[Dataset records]
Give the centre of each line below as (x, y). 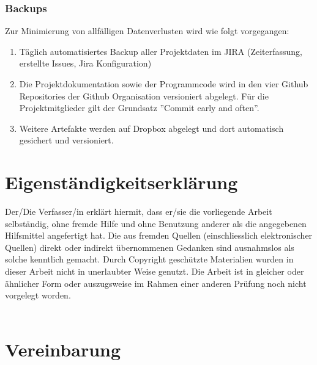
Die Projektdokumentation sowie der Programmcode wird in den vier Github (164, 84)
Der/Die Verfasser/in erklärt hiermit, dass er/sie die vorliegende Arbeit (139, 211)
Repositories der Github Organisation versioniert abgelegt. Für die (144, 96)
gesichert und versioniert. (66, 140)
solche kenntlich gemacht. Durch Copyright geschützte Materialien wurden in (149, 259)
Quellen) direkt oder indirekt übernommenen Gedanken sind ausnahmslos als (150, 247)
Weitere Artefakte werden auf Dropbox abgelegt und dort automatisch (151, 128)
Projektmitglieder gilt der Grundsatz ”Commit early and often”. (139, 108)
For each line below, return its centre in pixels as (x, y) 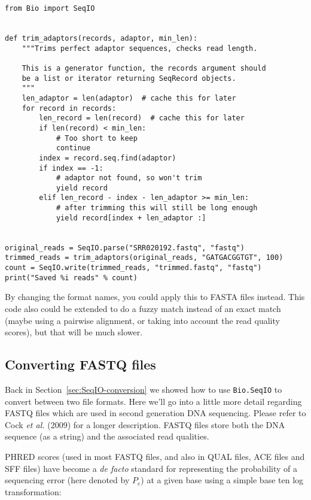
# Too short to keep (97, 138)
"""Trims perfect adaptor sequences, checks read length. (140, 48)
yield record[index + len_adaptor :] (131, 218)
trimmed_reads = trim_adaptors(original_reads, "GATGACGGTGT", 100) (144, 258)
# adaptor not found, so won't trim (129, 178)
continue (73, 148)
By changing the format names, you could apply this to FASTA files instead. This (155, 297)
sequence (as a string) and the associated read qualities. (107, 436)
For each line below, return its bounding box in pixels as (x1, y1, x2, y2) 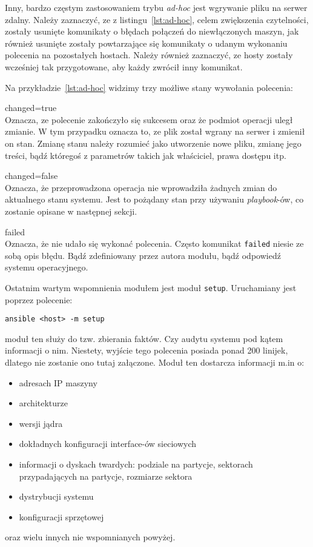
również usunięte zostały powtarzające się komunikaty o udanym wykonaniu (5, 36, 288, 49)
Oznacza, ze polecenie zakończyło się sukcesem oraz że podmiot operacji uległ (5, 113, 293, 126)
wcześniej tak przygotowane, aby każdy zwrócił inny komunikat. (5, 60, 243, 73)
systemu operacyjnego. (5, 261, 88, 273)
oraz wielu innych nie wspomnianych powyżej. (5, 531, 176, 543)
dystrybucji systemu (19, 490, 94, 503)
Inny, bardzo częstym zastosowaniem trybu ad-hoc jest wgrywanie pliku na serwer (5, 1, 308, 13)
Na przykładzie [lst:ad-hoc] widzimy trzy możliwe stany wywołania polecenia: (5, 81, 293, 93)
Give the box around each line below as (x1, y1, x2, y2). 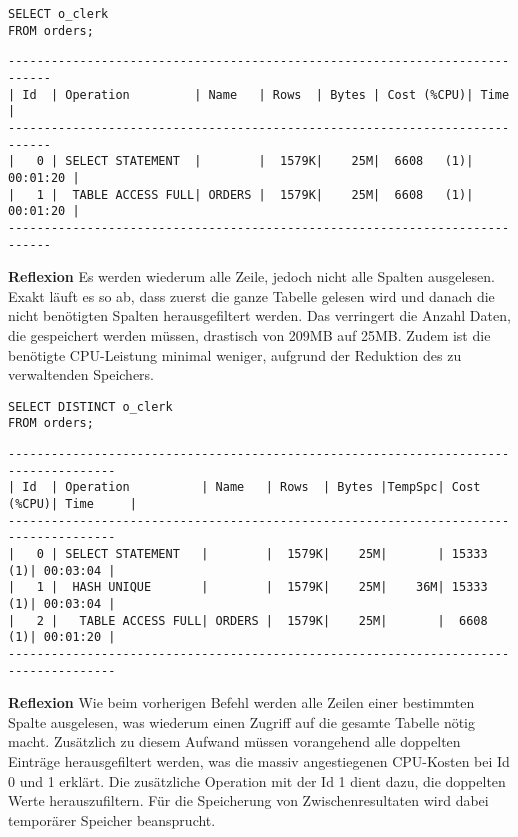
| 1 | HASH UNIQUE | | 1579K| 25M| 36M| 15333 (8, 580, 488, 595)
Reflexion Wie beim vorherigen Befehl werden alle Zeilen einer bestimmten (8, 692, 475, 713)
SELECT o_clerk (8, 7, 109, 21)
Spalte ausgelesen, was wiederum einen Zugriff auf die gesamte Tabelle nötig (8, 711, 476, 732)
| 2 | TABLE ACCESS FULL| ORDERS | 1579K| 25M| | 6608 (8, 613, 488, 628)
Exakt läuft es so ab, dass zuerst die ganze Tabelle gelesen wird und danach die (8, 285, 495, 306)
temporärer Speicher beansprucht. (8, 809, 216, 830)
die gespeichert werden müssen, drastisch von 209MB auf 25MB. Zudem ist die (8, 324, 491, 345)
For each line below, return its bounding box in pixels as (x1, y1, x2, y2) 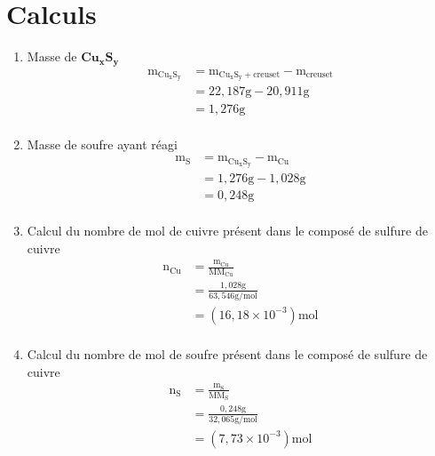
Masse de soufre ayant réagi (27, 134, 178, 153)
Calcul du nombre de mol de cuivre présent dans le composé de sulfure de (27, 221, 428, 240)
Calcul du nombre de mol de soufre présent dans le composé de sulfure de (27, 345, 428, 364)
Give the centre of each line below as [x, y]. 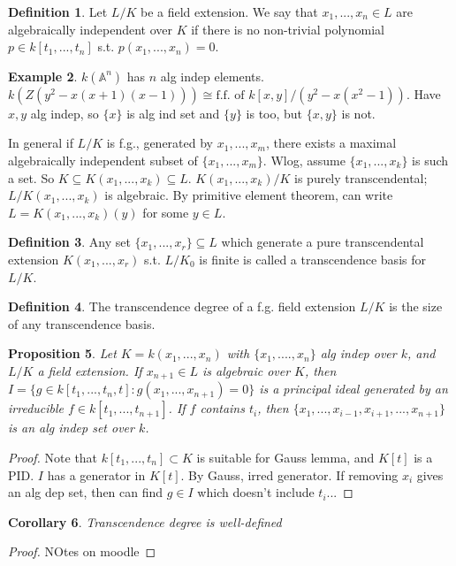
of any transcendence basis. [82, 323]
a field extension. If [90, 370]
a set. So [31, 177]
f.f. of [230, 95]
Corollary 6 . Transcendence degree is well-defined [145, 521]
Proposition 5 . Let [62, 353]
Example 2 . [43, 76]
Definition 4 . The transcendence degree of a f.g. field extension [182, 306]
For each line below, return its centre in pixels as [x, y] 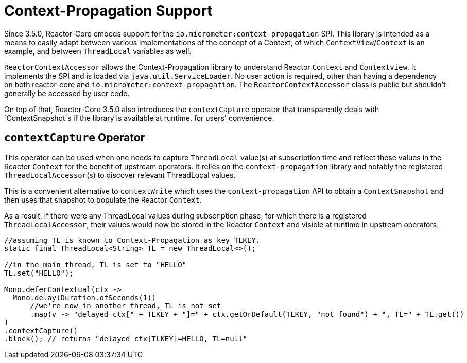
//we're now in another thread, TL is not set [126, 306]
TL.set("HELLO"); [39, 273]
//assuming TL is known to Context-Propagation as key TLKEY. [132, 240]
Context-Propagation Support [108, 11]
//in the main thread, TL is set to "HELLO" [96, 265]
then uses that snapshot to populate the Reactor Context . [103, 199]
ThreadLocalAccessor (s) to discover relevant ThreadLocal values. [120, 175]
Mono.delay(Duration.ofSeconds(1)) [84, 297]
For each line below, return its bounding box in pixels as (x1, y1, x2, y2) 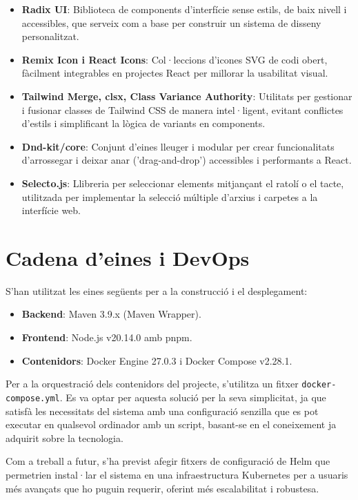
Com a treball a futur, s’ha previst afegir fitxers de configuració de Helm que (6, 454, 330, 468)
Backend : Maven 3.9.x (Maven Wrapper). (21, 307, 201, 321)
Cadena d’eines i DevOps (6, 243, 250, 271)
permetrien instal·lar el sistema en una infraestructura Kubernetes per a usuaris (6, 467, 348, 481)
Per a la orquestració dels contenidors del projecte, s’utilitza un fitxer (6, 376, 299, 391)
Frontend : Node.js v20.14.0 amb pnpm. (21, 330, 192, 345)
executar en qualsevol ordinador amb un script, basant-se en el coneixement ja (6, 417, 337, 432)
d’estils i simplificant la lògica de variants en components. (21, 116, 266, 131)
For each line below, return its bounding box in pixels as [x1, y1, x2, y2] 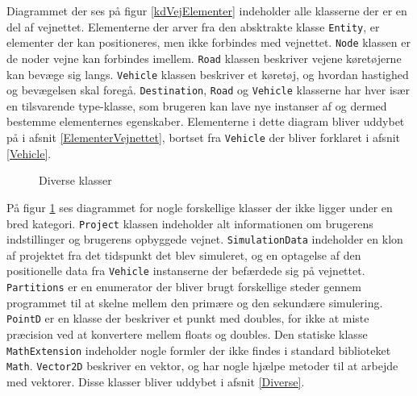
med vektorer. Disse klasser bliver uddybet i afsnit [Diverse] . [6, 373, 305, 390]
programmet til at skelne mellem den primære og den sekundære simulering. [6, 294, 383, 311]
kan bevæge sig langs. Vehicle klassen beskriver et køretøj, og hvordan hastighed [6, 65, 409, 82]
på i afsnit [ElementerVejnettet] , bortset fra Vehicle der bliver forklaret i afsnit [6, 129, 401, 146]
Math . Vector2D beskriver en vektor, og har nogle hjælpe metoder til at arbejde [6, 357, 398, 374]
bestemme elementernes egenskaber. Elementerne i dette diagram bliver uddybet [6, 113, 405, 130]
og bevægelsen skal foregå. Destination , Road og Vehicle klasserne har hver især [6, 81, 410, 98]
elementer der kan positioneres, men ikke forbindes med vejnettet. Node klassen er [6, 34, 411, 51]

---

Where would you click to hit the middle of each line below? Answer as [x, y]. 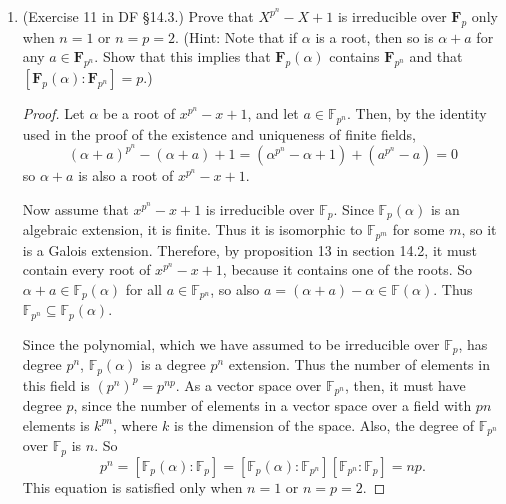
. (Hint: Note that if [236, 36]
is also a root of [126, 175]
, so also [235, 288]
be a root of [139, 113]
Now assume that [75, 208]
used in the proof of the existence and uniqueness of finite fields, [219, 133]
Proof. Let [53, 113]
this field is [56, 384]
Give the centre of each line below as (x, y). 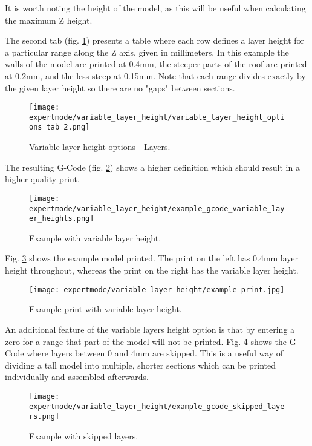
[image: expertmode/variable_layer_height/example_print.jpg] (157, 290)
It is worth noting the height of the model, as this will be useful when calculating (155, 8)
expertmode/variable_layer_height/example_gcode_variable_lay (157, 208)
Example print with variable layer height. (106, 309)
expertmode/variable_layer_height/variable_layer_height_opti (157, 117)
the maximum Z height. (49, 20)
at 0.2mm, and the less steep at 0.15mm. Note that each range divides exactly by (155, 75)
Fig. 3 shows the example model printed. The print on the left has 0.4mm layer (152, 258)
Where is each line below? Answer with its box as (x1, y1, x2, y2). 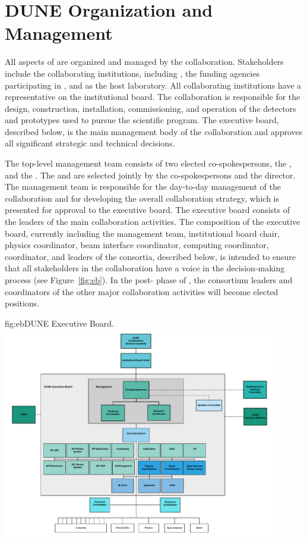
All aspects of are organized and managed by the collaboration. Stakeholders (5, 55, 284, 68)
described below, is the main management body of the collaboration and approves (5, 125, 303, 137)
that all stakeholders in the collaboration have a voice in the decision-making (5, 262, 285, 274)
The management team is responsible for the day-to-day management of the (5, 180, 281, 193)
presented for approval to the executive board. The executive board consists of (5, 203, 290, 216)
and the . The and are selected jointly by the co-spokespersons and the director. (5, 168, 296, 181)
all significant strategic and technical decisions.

* * *

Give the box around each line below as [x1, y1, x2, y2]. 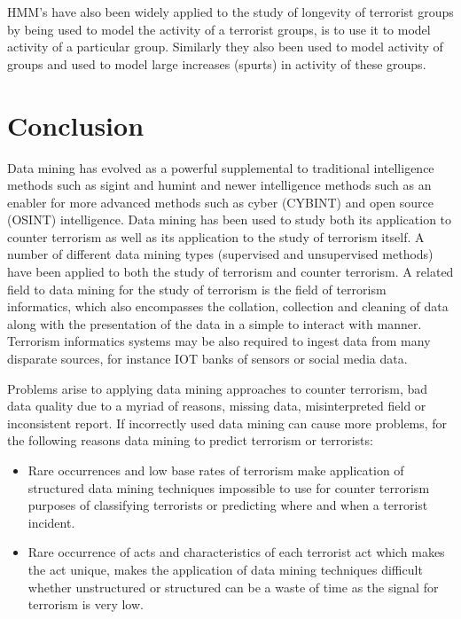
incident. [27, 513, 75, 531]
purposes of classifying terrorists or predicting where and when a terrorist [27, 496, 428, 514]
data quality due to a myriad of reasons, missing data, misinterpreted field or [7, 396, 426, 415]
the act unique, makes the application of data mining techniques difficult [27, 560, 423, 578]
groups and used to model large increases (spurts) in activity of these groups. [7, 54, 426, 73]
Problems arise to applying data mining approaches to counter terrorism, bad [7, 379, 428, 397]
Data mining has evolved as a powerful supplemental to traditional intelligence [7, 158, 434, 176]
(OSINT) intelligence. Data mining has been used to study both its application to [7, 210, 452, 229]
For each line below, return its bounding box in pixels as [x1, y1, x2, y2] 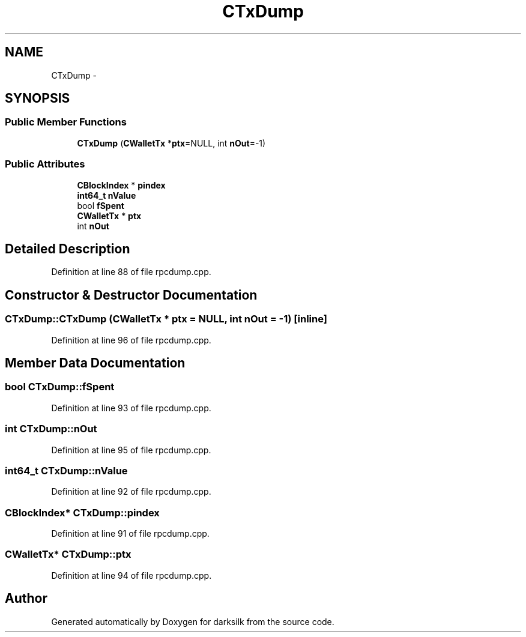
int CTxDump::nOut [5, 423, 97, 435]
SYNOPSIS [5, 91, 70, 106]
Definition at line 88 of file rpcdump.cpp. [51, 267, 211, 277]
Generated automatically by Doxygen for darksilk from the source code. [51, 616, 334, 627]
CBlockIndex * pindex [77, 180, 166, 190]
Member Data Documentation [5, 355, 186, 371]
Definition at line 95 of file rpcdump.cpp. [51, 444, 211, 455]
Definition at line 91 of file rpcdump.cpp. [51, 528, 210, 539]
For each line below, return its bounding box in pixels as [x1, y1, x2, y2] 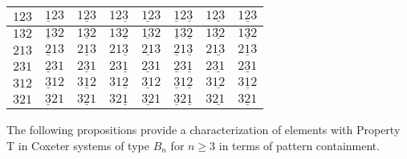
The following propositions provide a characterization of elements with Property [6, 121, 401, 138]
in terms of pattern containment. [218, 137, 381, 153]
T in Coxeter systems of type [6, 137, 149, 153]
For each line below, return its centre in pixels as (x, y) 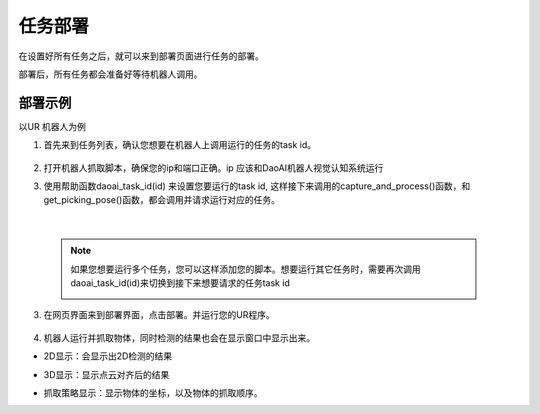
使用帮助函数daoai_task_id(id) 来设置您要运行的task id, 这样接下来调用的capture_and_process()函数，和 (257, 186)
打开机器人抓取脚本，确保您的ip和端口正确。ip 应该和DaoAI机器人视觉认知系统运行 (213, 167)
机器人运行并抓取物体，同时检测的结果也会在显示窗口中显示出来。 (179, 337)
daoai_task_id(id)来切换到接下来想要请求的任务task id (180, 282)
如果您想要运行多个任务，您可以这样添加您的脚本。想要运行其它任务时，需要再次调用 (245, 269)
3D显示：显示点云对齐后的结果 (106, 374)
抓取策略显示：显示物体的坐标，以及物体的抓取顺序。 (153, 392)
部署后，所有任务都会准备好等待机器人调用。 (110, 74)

__YOUR GOAL__. Each line above that includes "uddybet" should be shown.

__REPLY TO THE EXERCISE__.
med vektorer. Disse klasser bliver uddybet i afsnit [Diverse] . [6, 373, 305, 390]
bestemme elementernes egenskaber. Elementerne i dette diagram bliver uddybet [6, 113, 405, 130]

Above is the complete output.